_REQUIRED WORK_
When copying the entries below, leave out every picture and keep the rest exact.

_EXERCISE MATERIALS_
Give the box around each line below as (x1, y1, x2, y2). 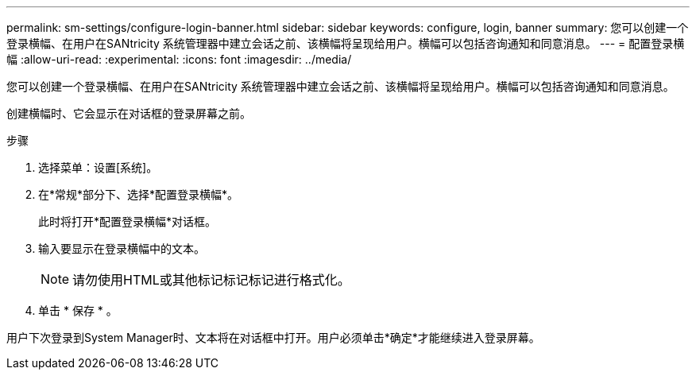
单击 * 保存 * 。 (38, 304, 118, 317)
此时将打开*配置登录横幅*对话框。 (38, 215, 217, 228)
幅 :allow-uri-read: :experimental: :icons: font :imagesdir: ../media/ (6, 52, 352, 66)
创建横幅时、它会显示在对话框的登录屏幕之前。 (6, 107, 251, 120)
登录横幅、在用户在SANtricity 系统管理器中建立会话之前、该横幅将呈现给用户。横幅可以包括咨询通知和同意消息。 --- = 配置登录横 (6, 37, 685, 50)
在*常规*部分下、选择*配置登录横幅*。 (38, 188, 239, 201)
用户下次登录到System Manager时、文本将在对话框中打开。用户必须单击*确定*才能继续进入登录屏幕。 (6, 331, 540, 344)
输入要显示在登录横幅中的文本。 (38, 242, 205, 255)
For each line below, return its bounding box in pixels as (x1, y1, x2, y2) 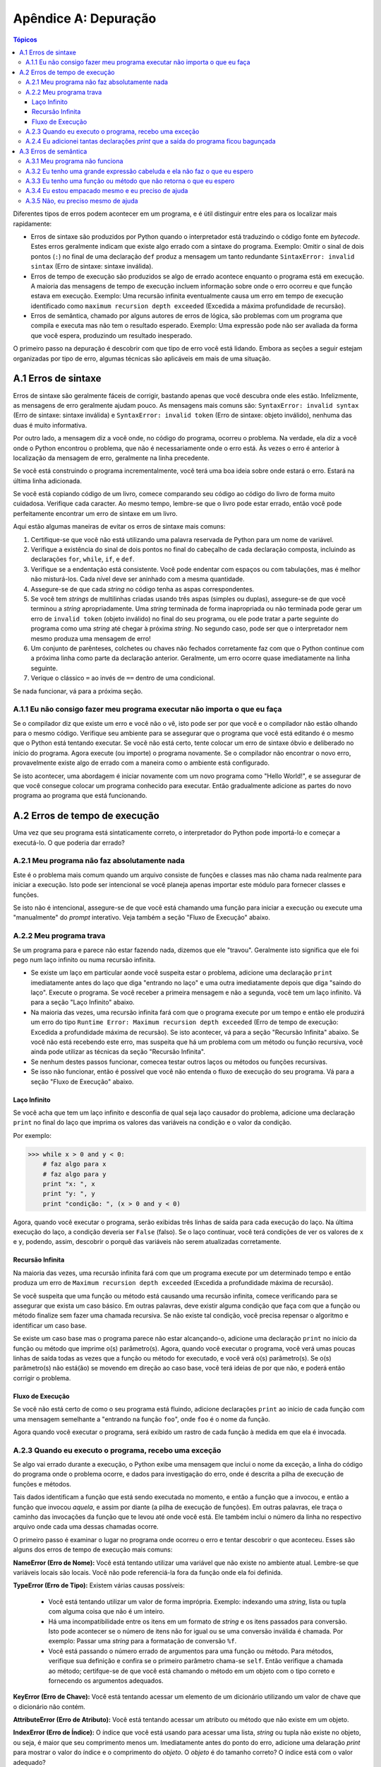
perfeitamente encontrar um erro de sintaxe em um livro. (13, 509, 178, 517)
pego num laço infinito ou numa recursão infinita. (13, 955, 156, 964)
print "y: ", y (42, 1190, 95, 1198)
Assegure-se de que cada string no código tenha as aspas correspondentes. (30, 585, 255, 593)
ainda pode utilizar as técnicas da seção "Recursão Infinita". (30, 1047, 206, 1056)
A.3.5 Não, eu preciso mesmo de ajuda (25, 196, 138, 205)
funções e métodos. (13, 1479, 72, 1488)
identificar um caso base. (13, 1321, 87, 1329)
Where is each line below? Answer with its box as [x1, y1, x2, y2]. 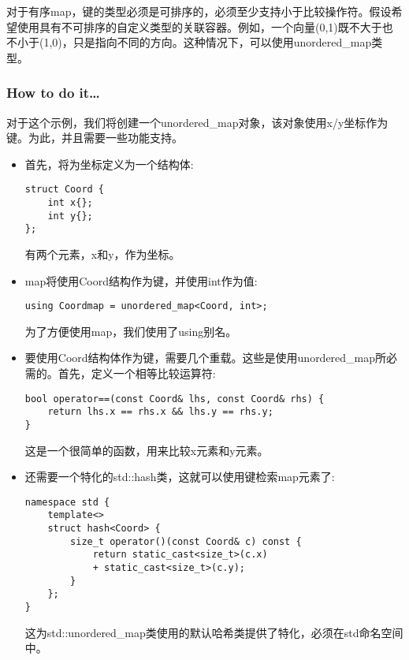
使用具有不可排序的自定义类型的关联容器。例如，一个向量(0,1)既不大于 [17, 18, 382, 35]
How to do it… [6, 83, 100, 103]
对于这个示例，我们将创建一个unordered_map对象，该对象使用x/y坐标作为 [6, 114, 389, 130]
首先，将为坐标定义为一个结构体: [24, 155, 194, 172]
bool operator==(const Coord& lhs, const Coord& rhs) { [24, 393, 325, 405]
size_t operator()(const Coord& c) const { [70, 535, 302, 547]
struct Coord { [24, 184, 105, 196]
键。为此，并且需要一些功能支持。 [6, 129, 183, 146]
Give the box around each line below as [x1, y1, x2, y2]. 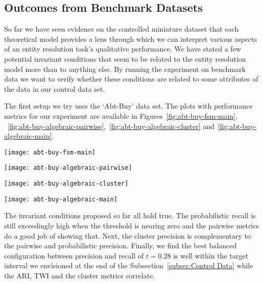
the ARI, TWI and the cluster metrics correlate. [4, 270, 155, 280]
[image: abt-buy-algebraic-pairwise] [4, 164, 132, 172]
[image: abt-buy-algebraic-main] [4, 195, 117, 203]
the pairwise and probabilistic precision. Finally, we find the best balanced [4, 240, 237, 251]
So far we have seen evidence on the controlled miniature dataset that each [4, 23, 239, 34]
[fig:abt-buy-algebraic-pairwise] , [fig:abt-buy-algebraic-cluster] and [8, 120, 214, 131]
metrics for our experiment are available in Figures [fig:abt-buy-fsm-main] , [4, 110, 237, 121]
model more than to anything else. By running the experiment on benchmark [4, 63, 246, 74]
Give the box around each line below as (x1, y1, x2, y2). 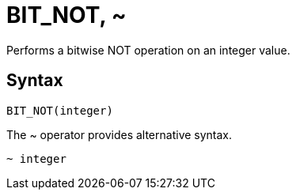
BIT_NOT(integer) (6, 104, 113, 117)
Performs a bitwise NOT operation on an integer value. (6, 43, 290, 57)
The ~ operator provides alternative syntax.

_TASK RESPONSE_
Give the box around each line below as (x1, y1, x2, y2). 
单击 * 保存 * 。 (38, 304, 118, 317)
此时将打开*配置登录横幅*对话框。 (38, 215, 217, 228)
幅 :allow-uri-read: :experimental: :icons: font :imagesdir: ../media/ (6, 52, 352, 66)
创建横幅时、它会显示在对话框的登录屏幕之前。 (6, 107, 251, 120)
登录横幅、在用户在SANtricity 系统管理器中建立会话之前、该横幅将呈现给用户。横幅可以包括咨询通知和同意消息。 --- = 配置登录横 (6, 37, 685, 50)
在*常规*部分下、选择*配置登录横幅*。 (38, 188, 239, 201)
用户下次登录到System Manager时、文本将在对话框中打开。用户必须单击*确定*才能继续进入登录屏幕。 (6, 331, 540, 344)
输入要显示在登录横幅中的文本。 (38, 242, 205, 255)
For each line below, return its bounding box in pixels as (x1, y1, x2, y2) 
perfeitamente encontrar um erro de sintaxe em um livro. (13, 509, 178, 517)
pego num laço infinito ou numa recursão infinita. (13, 955, 156, 964)
print "y: ", y (42, 1190, 95, 1198)
Assegure-se de que cada string no código tenha as aspas correspondentes. (30, 585, 255, 593)
ainda pode utilizar as técnicas da seção "Recursão Infinita". (30, 1047, 206, 1056)
A.3.5 Não, eu preciso mesmo de ajuda (25, 196, 138, 205)
funções e métodos. (13, 1479, 72, 1488)
identificar um caso base. (13, 1321, 87, 1329)
Where is each line below? Answer with its box as [x1, y1, x2, y2]. 
使用具有不可排序的自定义类型的关联容器。例如，一个向量(0,1)既不大于 [17, 18, 382, 35]
How to do it… [6, 83, 100, 103]
对于这个示例，我们将创建一个unordered_map对象，该对象使用x/y坐标作为 [6, 114, 389, 130]
首先，将为坐标定义为一个结构体: [24, 155, 194, 172]
bool operator==(const Coord& lhs, const Coord& rhs) { [24, 393, 325, 405]
size_t operator()(const Coord& c) const { [70, 535, 302, 547]
struct Coord { [24, 184, 105, 196]
键。为此，并且需要一些功能支持。 [6, 129, 183, 146]
Give the box around each line below as [x1, y1, x2, y2]. 
the ARI, TWI and the cluster metrics correlate. [4, 270, 155, 280]
[image: abt-buy-algebraic-pairwise] [4, 164, 132, 172]
[image: abt-buy-algebraic-main] [4, 195, 117, 203]
the pairwise and probabilistic precision. Finally, we find the best balanced [4, 240, 237, 251]
So far we have seen evidence on the controlled miniature dataset that each [4, 23, 239, 34]
[fig:abt-buy-algebraic-pairwise] , [fig:abt-buy-algebraic-cluster] and [8, 120, 214, 131]
metrics for our experiment are available in Figures [fig:abt-buy-fsm-main] , [4, 110, 237, 121]
model more than to anything else. By running the experiment on benchmark [4, 63, 246, 74]
Give the box around each line below as (x1, y1, x2, y2). 
BIT_NOT(integer) (6, 104, 113, 117)
Performs a bitwise NOT operation on an integer value. (6, 43, 290, 57)
The ~ operator provides alternative syntax.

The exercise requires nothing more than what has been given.